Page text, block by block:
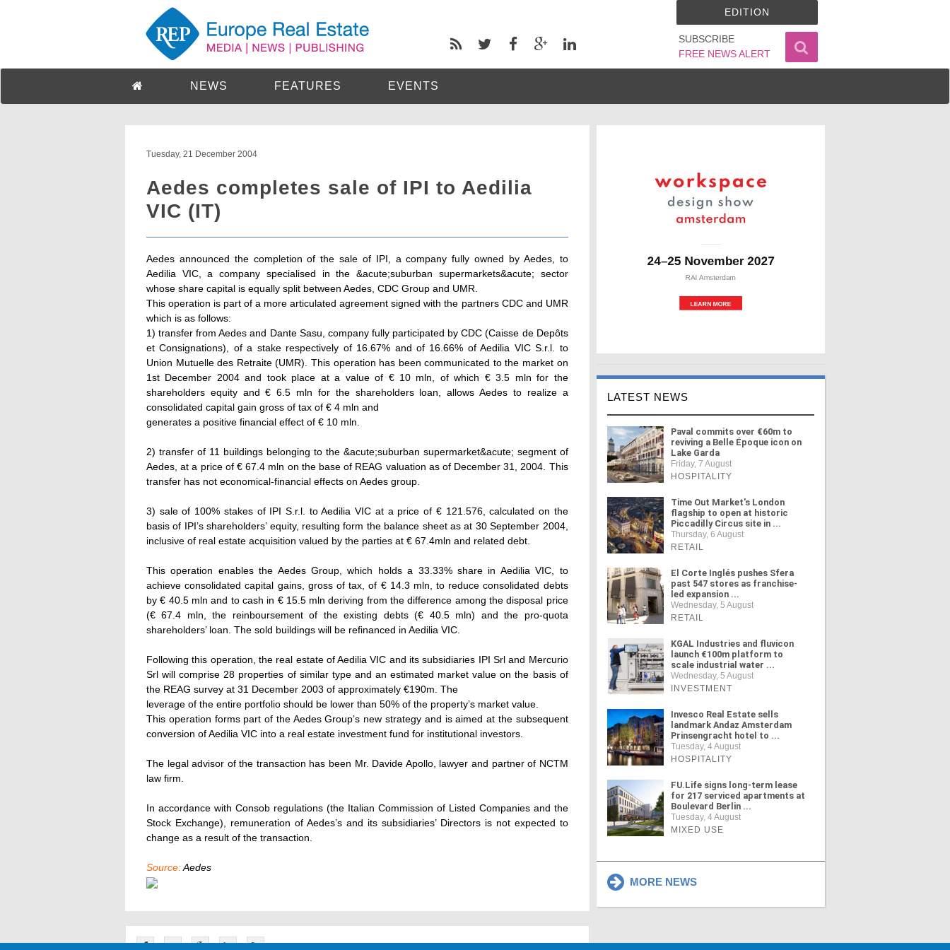
SUBSCRIBE
FREE NEWS ALERT
EDITION
NEWS FEATURES EVENTS
Tuesday, 21 December 2004
Aedes completes sale of IPI to Aedilia
VIC (IT)
Aedes announced the completion of the sale of IPI, a company fully owned by Aedes, to
Aedilia VIC, a company specialised in the &acute;suburban supermarkets&acute; sector
whose share capital is equally split between Aedes, CDC Group and UMR.
This operation is part of a more articulated agreement signed with the partners CDC and UMR
which is as follows:
1) transfer from Aedes and Dante Sasu, company fully participated by CDC (Caisse de Depôts
et Consignations), of a stake respectively of 16.67% and of 16.66% of Aedilia VIC S.r.l. to
Union Mutuelle des Retraite (UMR). This operation has been communicated to the market on
1st December 2004 and took place at a value of € 10 mln, of which € 3.5 mln for the
shareholders equity and € 6.5 mln for the shareholders loan, allows Aedes to realize a
consolidated capital gain gross of tax of € 4 mln and
generates a positive financial effect of € 10 mln.
2) transfer of 11 buildings belonging to the &acute;suburban supermarket&acute; segment of
Aedes, at a price of € 67.4 mln on the base of REAG valuation as of December 31, 2004. This
transfer has not economical-financial effects on Aedes group.
3) sale of 100% stakes of IPI S.r.l. to Aedilia VIC at a price of € 121.576, calculated on the
basis of IPI’s shareholders’ equity, resulting form the balance sheet as at 30 September 2004,
inclusive of real estate acquisition valued by the parties at € 67.4mln and related debt.
This operation enables the Aedes Group, which holds a 33.33% share in Aedilia VIC, to
achieve consolidated capital gains, gross of tax, of € 14.3 mln, to reduce consolidated debts
by € 40.5 mln and to cash in € 15.5 mln deriving from the difference among the disposal price
(€ 67.4 mln, the reinboursement of the existing debts (€ 40.5 mln) and the pro-quota
shareholders’ loan. The sold buildings will be refinanced in Aedilia VIC.
Following this operation, the real estate of Aedilia VIC and its subsidiaries IPI Srl and Mercurio
Srl will comprise 28 properties of similar type and an estimated market value on the basis of
the REAG survey at 31 December 2003 of approximately €190m. The
leverage of the entire portfolio should be lower than 50% of the property’s market value.
This operation forms part of the Aedes Group’s new strategy and is aimed at the subsequent
conversion of Aedilia VIC into a real estate investment fund for institutional investors.
The legal advisor of the transaction has been Mr. Davide Apollo, lawyer and partner of NCTM
law firm.
In accordance with Consob regulations (the Italian Commission of Listed Companies and the
Stock Exchange), remuneration of Aedes’s and its subsidiaries’ Directors is not expected to
change as a result of the transaction.
Source:Aedes
LATEST NEWS
Paval commits over €60m to
reviving a Belle Époque icon on
Lake Garda
Friday, 7 August
HOSPITALITY
Time Out Market's London
flagship to open at historic
Piccadilly Circus site in ...
Thursday, 6 August
RETAIL
El Corte Inglés pushes Sfera
past 547 stores as franchise-
led expansion ...
Wednesday, 5 August
RETAIL
KGAL Industries and fluvicon
launch €100m platform to
scale industrial water ...
Wednesday, 5 August
INVESTMENT
Invesco Real Estate sells
landmark Andaz Amsterdam
Prinsengracht hotel to ...
Tuesday, 4 August
HOSPITALITY
FU.Life signs long-term lease
for 217 serviced apartments at
Boulevard Berlin ...
Tuesday, 4 August
MIXED USE
MORE NEWS
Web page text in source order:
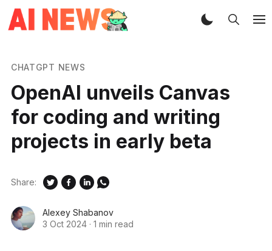
CHATGPT NEWS
OpenAI unveils Canvas
for coding and writing
projects in early beta
Alexey Shabanov
3 Oct 2024 · 1 min read
Share:
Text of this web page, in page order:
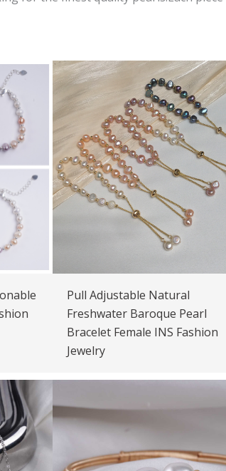
Pull Adjustable Natural
Freshwater Baroque Pearl
Bracelet Female INS Fashion
Jewelry
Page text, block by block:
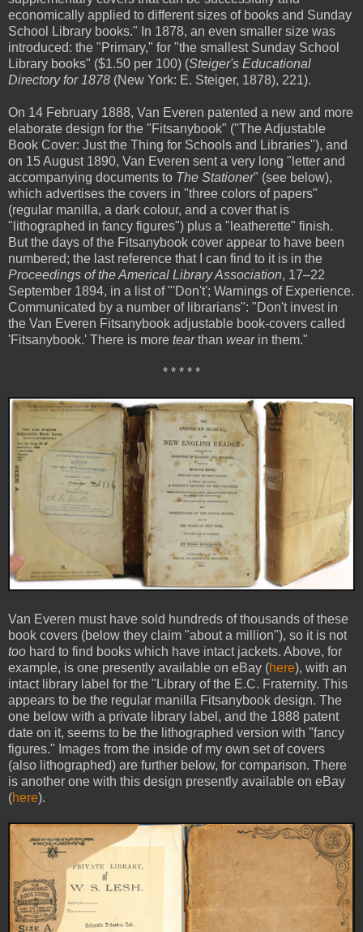
economically applied to different sizes of books and Sunday
School Library books." In 1878, an even smaller size was
introduced: the "Primary," for "the smallest Sunday School
Library books" ($1.50 per 100) (Steiger's Educational
Directory for 1878 (New York: E. Steiger, 1878), 221).
On 14 February 1888, Van Everen patented a new and more
elaborate design for the "Fitsanybook" ("The Adjustable
Book Cover: Just the Thing for Schools and Libraries"), and
on 15 August 1890, Van Everen sent a very long "letter and
accompanying documents to The Stationer" (see below),
which advertises the covers in "three colors of papers"
(regular manilla, a dark colour, and a cover that is
"lithographed in fancy figures") plus a "leatherette" finish.
But the days of the Fitsanybook cover appear to have been
numbered; the last reference that I can find to it is in the
Proceedings of the Americal Library Association, 17–22
September 1894, in a list of "'Don't'; Warnings of Experience.
Communicated by a number of librarians": "Don't invest in
the Van Everen Fitsanybook adjustable book-covers called
'Fitsanybook.' There is more tearthan wearin them."
* * * * *
Van Everen must have sold hundreds of thousands of these
book covers (below they claim "about a million"), so it is not
too hard to find books which have intact jackets. Above, for
example, is one presently available on eBay (here), with an
intact library label for the "Library of the E.C. Fraternity. This
appears to be the regular manilla Fitsanybook design. The
one below with a private library label, and the 1888 patent
date on it, seems to be the lithographed version with "fancy
figures." Images from the inside of my own set of covers
(also lithographed) are further below, for comparison. There
is another one with this design presently available on eBay
(here).
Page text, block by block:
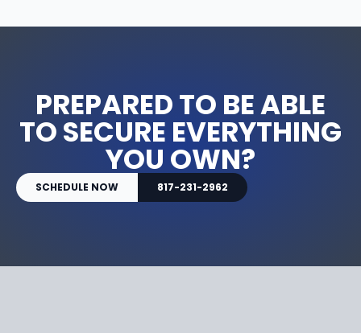
PREPARED TO BE ABLE
TO SECURE EVERYTHING
YOU OWN?
SCHEDULE NOW 817-231-2962
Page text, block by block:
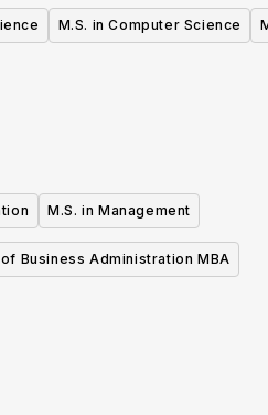
(MS)
M.S. in Computer Science
M.S. in Management
Business Administration MBA
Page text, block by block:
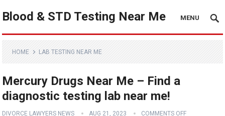
Blood & STD Testing Near Me MENU
HOME LAB TESTING NEAR ME
Mercury Drugs Near Me – Find a
diagnostic testing lab near me!
DIVORCE LAWYERS NEWS AUG 21, 2023 COMMENTS OFF
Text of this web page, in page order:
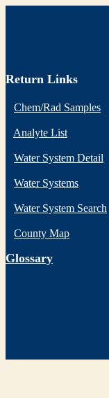
Return Links
Chem/Rad Samples
Analyte List
Water System Detail
Water Systems
Water System Search
County Map
Glossary
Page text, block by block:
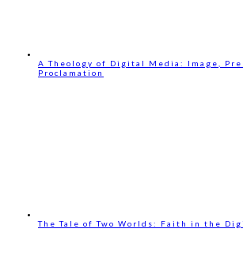
A Theology of Digital Media: Image,
Proclamation
The Tale of Two Worlds: Faith in the
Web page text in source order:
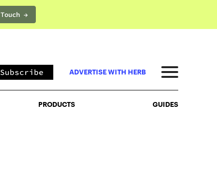
→PRODUCTS
Subscribe ADVERTISE WITH HERB
PRODUCTS GUIDES
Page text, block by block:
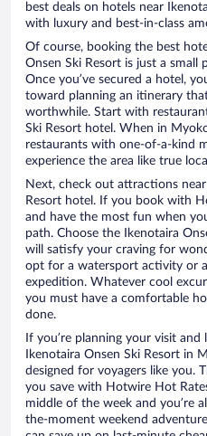
best deals on hotels near
with luxury and best-in-class
Of course, booking the best
Onsen Ski Resort is just a small
Once you’ve secured a hotel,
toward planning an itinerary
worthwhile. Start with
Ski Resort hotel. When in
restaurants with one-of-a-kind
experience the area like true
Next, check out attractions
Resort hotel. If you book with
and have the most fun when
path. Choose the Ikenotaira
will satisfy your craving for
opt for a watersport activity or
expedition. Whatever cool
you must have a comfortable
done.
If you’re planning your visit
Ikenotaira Onsen Ski Resort in
designed for voyagers like you.
you save with Hotwire Hot
middle of the week and you’re
the-moment weekend
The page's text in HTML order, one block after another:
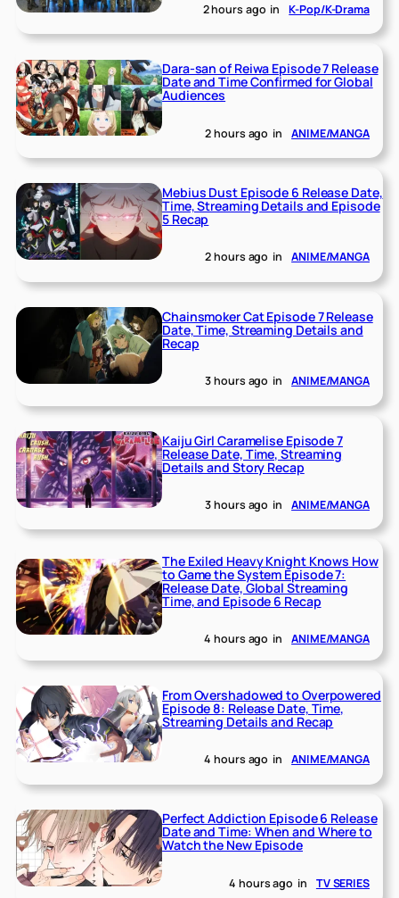
2 hours ago in K-Pop/K-Drama
Dara-san of Reiwa Episode 7 Release
Date and Time Confirmed for Global
Audiences
2 hours ago in ANIME/MANGA
Mebius Dust Episode 6 Release Date,
Time, Streaming Details and Episode
5 Recap
2 hours ago in ANIME/MANGA
Chainsmoker Cat Episode 7 Release
Date, Time, Streaming Details and
Recap
3 hours ago in ANIME/MANGA
Kaiju Girl Caramelise Episode 7
Release Date, Time, Streaming
Details and Story Recap
3 hours ago in ANIME/MANGA
The Exiled Heavy Knight Knows How
to Game the System Episode 7:
Release Date, Global Streaming
Time, and Episode 6 Recap
4 hours ago in ANIME/MANGA
From Overshadowed to Overpowered
Episode 8: Release Date, Time,
Streaming Details and Recap
4 hours ago in ANIME/MANGA
Perfect Addiction Episode 6 Release
Date and Time: When and Where to
Watch the New Episode
4 hours ago in TV SERIES
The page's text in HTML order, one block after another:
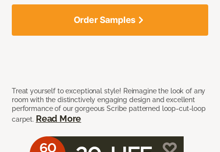
Treat yourself to exceptional style! Reimagine the look of any
room with the distinctively engaging design and excellent
performance of our gorgeous Scribe patterned loop-cut-loop
carpet. Read More
Order Samples
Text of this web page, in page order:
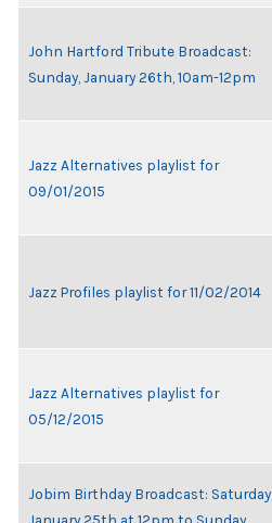
John Hartford Tribute Broadcast:
Sunday, January 26th, 10am-12pm
Jazz Alternatives playlist for
09/01/2015
Jazz Profiles playlist for 11/02/2014
Jazz Alternatives playlist for
05/12/2015
Jobim Birthday Broadcast: Saturday,
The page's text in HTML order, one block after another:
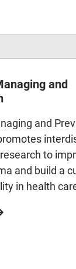
and
and
to
and build a
in health
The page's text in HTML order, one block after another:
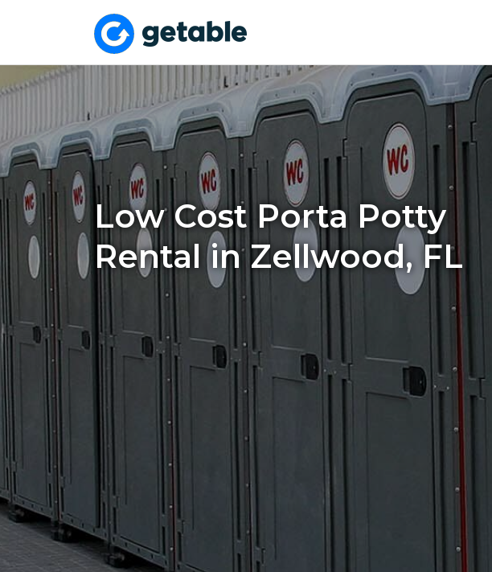
Low Cost Porta Potty
Rental in Zellwood, FL

• [Exercise directions] Looking at the data above, say how many lines contain "Steiger", and give no other words.

• [Response box] 2